Woodward's hunch was that the boy, then just 11, was already working for drug dealers.

Authorities and some Branch Village residents say there were indications that Martin had become involved in the drug trade: Graffiti on a wall marked "his" corner.

Martin's mother and paternal grandmother said they don't think he was selling. After all, he never came home in expensive new clothes and was always asking them for a few dollars.

Still, Martin's mother and grandmothers knew things were troublesome enough for Martin that they plotted to get him out of the city, at least for the summer.

Monica Gaines came for a visit in June intending to take him back to Florida with her, and Jackie Coleman had raised $500 from relatives to help Gaines feed and clothe Martin in Florida.

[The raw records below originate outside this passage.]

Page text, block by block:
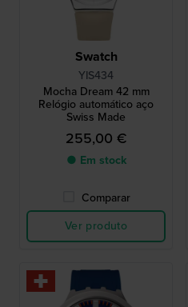
Swatch
YIS434
Mocha Dream 42 mm
Relógio automático aço
Swiss Made
255,00 €
● Em stock
Comparar
Ver produto
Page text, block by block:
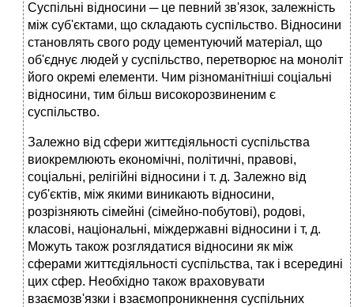
Суспільні відносини ─ це певний зв'язок, залежність
між суб'єктами, що складають суспільство. Відносини
становлять свого роду цементуючий матеріал, що
об'єднує людей у суспільство, перетворює на моноліт
його окремі елементи. Чим різноманітніші соціальні
відносини, тим більш високорозвиненим є
суспільство.
Залежно від сфери життєдіяльності суспільства
виокремлюють економічні, політичні, правові,
соціальні, релігійні відносини і т. д. Залежно від
суб'єктів, між якими виникають відносини,
розрізняють сімейні (сімейно-побутові), родові,
класові, національні, міждержавні відносини і т, д.
Можуть також розглядатися відносини як між
сферами життєдіяльності суспільства, так і всередині
цих сфер. Необхідно також враховувати
взаємозв'язки і взаємопроникнення суспільних
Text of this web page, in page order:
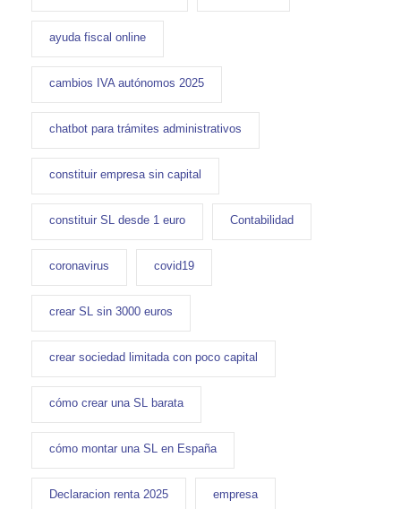
ayuda fiscal online
cambios IVA autónomos 2025
chatbot para trámites administrativos
constituir empresa sin capital
constituir SL desde 1 euro Contabilidad
coronavirus covid19
crear SL sin 3000 euros
crear sociedad limitada con poco capital
cómo crear una SL barata
cómo montar una SL en España
Declaracion renta 2025 empresa
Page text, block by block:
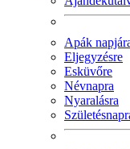
Apák
Eljegyzésre
Esküvőre
Névnapra
Nyaralásra
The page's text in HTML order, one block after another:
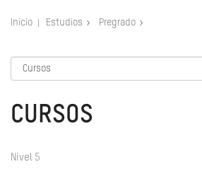
Inicio Estudios Pregrado
CURSOS
Nivel 5
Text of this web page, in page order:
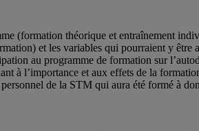
(formation théorique et entraînement
et les variables qui pourraient y être
au programme de formation sur
à l’importance et aux effets de la
de la STM qui aura été formé à
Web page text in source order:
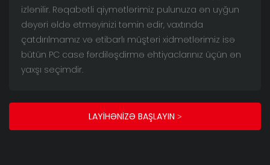
izlənilir. Rəqabətli qiymətlərimiz pulunuza ən uyğun
dəyəri əldə etməyinizi təmin edir, vaxtında
çatdırılmamız və etibarlı müştəri xidmətlərimiz isə
bütün PC case fərdiləşdirmə ehtiyaclarınız üçün ən
yaxşı seçimdir.
LAYIHƏNIZƏ BAŞLAYIN >
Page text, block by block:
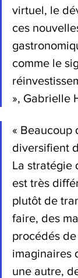
virtuel, le
ces
comme le
», Gabrielle
« Beaucoup
diversifient
La stratégie
est très
plutôt de
faire, des
procédés
imaginaires
une autre,
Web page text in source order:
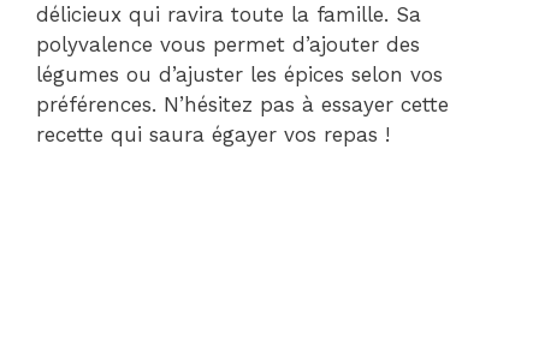
délicieux qui ravira toute la famille. Sa
polyvalence vous permet d’ajouter des
légumes ou d’ajuster les épices selon vos
préférences. N’hésitez pas à essayer cette
recette qui saura égayer vos repas !
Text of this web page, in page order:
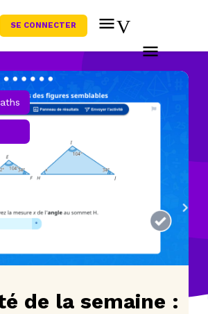
SE CONNECTER
de la semaine :
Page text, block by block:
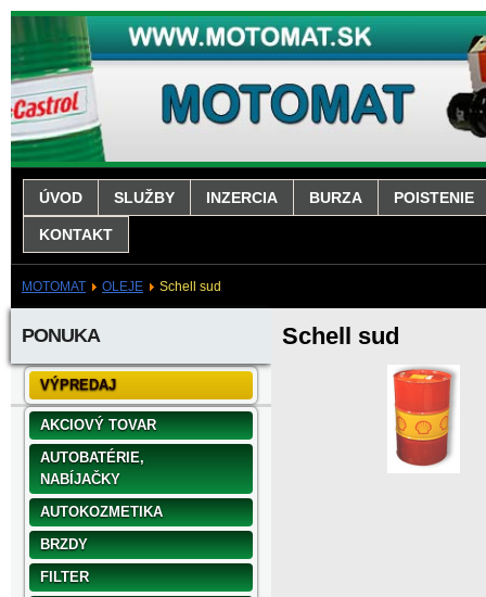
ÚVOD SLUŽBY INZERCIA BURZA POISTENIE
KONTAKT
MOTOMAT OLEJE Schell sud
PONUKA
VÝPREDAJ
AKCIOVÝ TOVAR
AUTOBATÉRIE,
NABÍJAČKY
AUTOKOZMETIKA
BRZDY
FILTER
Schell sud
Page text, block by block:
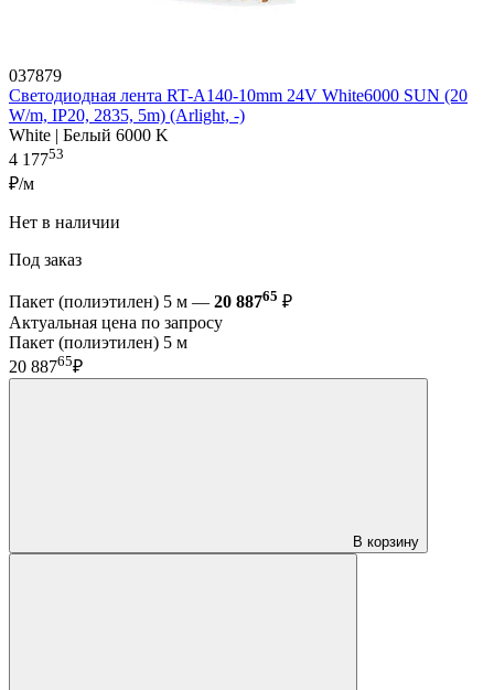
037879
Светодиодная лента RT-A140-10mm 24V White6000 SUN (20
W/m, IP20, 2835, 5m) (Arlight, -)
White | Белый 6000 K
4 17753
₽/м
Нет в наличии
Под заказ
Пакет (полиэтилен) 5 м — 20 88765 ₽
Актуальная цена по запросу
Пакет (полиэтилен) 5 м
20 88765₽
В корзину

The boy did not want to go. Just before his grandmother was to go south, Martin skipped a family meal in the suburbs and took a bus back to Camden.

Gaines said she told Martin she was worried about him, recalling her words: "Martin, please don't make Grandmom come back to New Jersey to bury you."

It's not clear how Martin spent the two days or nights before he died. His two primary caretakers thought he was with the other one. They now suspect Martin deceived them both, turning off the ringer on his grandmother's phone so his mother could not get through and grabbing the $500 in Florida trip money she kept on top of the television.

On the night Martin died, authorities said, the boy waited out evening thunderstorms in an old Oldsmobile left in a parking lot. They say friends came and went from the car that night.

Around 11 p.m., a group of people walked up to the car and someone fired an automatic rifle.

Word spread quickly. Before police got to her home to notify her, Loresha Gaines' father was banging on her door.

"Daddy, please don't tell me Martin's dead," she remembered telling him.

The day before Thanksgiving, investigators went with her as she knocked on doors in Branch Village, begging people for information.

"I want someone to come forward and speak up," she said. "That's all I'm asking for, mother to mother."

Gaines clings to what she's heard on the street: The Oldsmobile had been used in a robbery, then sold, and the victim was out for revenge and opened fire not knowing who was inside.

Acting Camden County Prosecutor Joshua Ottenberg said investigators have not ruled out that theory.

Gaines said she sometimes blames herself for what happened to her son, but like so many people in her city she sees tragedy as inevitable.

"It was going to happen anyway," she said. "Because it was God's will."